**Stored dataset items**
##############################
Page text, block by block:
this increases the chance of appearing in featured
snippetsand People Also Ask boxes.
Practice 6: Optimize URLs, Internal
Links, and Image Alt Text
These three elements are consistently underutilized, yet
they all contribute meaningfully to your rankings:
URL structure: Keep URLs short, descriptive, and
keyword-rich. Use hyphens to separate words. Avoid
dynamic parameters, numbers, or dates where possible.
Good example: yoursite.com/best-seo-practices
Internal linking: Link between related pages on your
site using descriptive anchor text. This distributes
##############################
**EXERCISE**
Using the records above, copy all lines that include the word "descriptive".

**EXERCISE RESULT**
URL structure: Keep URLs short, descriptive, and
site using descriptive anchor text. This distributes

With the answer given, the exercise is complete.